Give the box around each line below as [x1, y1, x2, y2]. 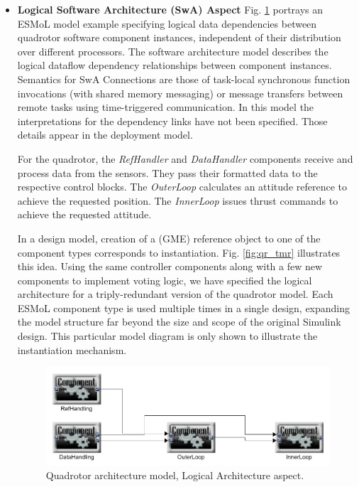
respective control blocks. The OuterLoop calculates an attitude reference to [17, 179, 347, 194]
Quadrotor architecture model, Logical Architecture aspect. [45, 468, 304, 483]
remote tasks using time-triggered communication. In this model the [17, 100, 314, 114]
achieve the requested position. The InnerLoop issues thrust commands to [17, 193, 338, 208]
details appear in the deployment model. [17, 127, 193, 142]
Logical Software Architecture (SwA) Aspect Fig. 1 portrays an [17, 2, 324, 16]
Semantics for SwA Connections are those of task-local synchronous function [17, 71, 350, 86]
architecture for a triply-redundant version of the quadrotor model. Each [17, 287, 333, 301]

• • • • • • •

Tally how many lines include "model" in the listing above; reply with the number only.

4